Write the records out exactly as shown. No pictures.

DATASET EXCERPTS:
◇ ◇ ◇ ◇ ◇

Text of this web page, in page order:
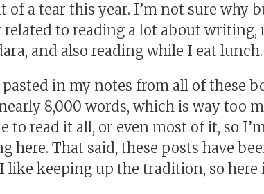
of a tear this year. I’m not sure why
related to reading a lot about writing,
and also reading while I eat lunch.
pasted in my notes from all of these
8,000 words, which is way too
to read it all, or even most of it, so
here. That said, these posts have
like keeping up the tradition, so here
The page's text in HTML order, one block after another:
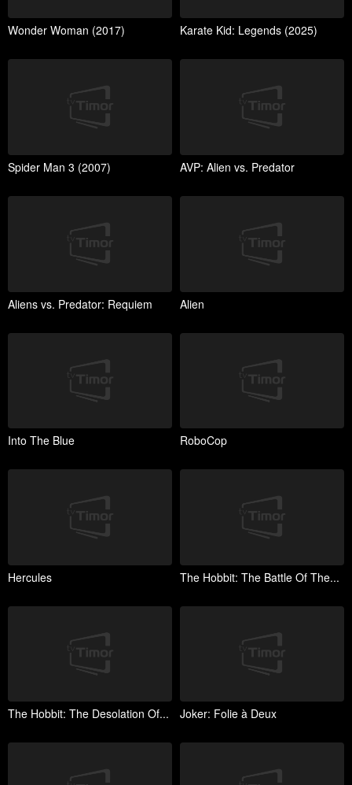
Wonder Woman (2017) Karate Kid: Legends (2025)
Spider Man 3 (2007) AVP: Alien vs. Predator
Aliens vs. Predator: Requiem Alien
Into The Blue RoboCop
Hercules The Hobbit: The Battle Of The...
The Hobbit: The Desolation Of... Joker: Folie à Deux
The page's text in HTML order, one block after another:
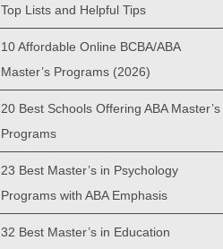
Top Lists and Helpful Tips
10 Affordable Online BCBA/ABA
Master’s Programs (2026)
20 Best Schools Offering ABA Master’s
Programs
23 Best Master’s in Psychology
Programs with ABA Emphasis
32 Best Master’s in Education
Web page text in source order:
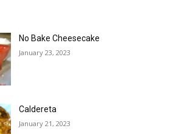
No Bake Cheesecake
January 23, 2023
Caldereta
January 21, 2023
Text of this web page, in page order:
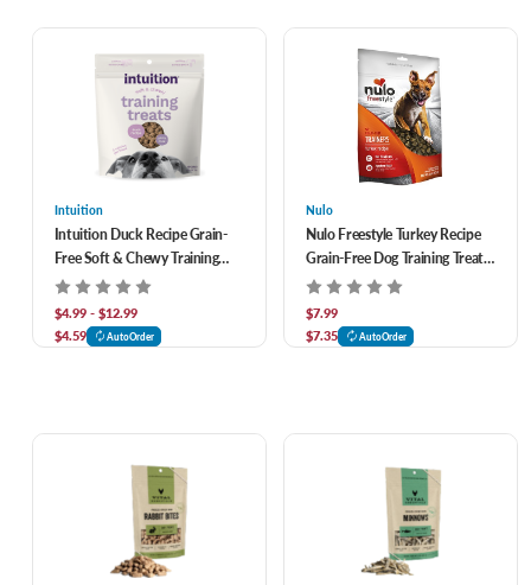
Intuition
Intuition Duck Recipe Grain-
Free Soft & Chewy Training
Treats for Dogs
$4.99 - $12.99
$4.59
AutoOrder
Nulo
Nulo Freestyle Turkey Recipe
Grain-Free Dog Training Treats
4 oz
$7.99
$7.35
AutoOrder
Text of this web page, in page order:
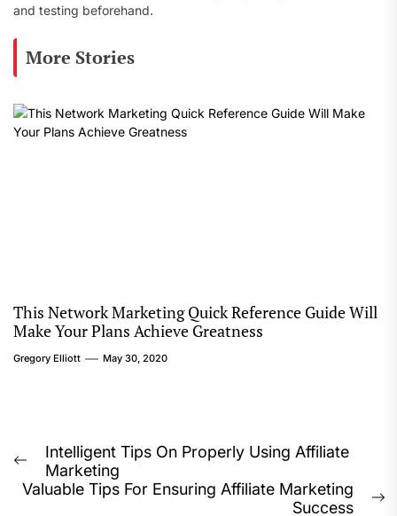
and testing beforehand.
More Stories
This Network Marketing Quick Reference Guide Will
Make Your Plans Achieve Greatness
Gregory Elliott May 30, 2020
Post
navigation
Previous
post:
Intelligent Tips On Properly Using Affiliate
Marketing
Valuable Tips For Ensuring Affiliate Marketing
Success
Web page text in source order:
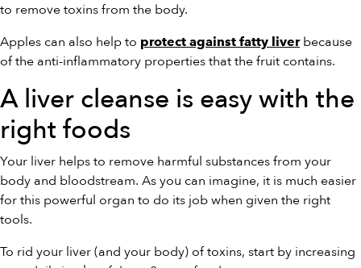
to remove toxins from the body.
Apples can also help to protect against fatty liverbecause
of the anti-inflammatory properties that the fruit contains.
A liver cleanse is easy with the
right foods
Your liver helps to remove harmful substances from your
body and bloodstream. As you can imagine, it is much easier
for this powerful organ to do its job when given the right
tools.
To rid your liver (and your body) of toxins, start by increasing

◇ ◇ ◇ ◇ ◇

EXPECTED ANSWER:
Text of this web page, in page order:
of a tear this year. I’m not sure why
related to reading a lot about writing,
and also reading while I eat lunch.
pasted in my notes from all of these
8,000 words, which is way too
to read it all, or even most of it, so
here. That said, these posts have
like keeping up the tradition, so here
The page's text in HTML order, one block after another:
Wonder Woman (2017) Karate Kid: Legends (2025)
Spider Man 3 (2007) AVP: Alien vs. Predator
Aliens vs. Predator: Requiem Alien
Into The Blue RoboCop
Hercules The Hobbit: The Battle Of The...
The Hobbit: The Desolation Of... Joker: Folie à Deux
The page's text in HTML order, one block after another:
Top Lists and Helpful Tips
10 Affordable Online BCBA/ABA
Master’s Programs (2026)
20 Best Schools Offering ABA Master’s
Programs
23 Best Master’s in Psychology
Programs with ABA Emphasis
32 Best Master’s in Education
Web page text in source order:
No Bake Cheesecake
January 23, 2023
Caldereta
January 21, 2023
Text of this web page, in page order:
Intuition
Intuition Duck Recipe Grain-
Free Soft & Chewy Training
Treats for Dogs
$4.99 - $12.99
$4.59
AutoOrder
Nulo
Nulo Freestyle Turkey Recipe
Grain-Free Dog Training Treats
4 oz
$7.99
$7.35
AutoOrder
Text of this web page, in page order:
and testing beforehand.
More Stories
This Network Marketing Quick Reference Guide Will
Make Your Plans Achieve Greatness
Gregory Elliott May 30, 2020
Post
navigation
Previous
post:
Intelligent Tips On Properly Using Affiliate
Marketing
Valuable Tips For Ensuring Affiliate Marketing
Success
Web page text in source order:
to remove toxins from the body.
Apples can also help to protect against fatty liverbecause
of the anti-inflammatory properties that the fruit contains.
A liver cleanse is easy with the
right foods
Your liver helps to remove harmful substances from your
body and bloodstream. As you can imagine, it is much easier
for this powerful organ to do its job when given the right
tools.
To rid your liver (and your body) of toxins, start by increasing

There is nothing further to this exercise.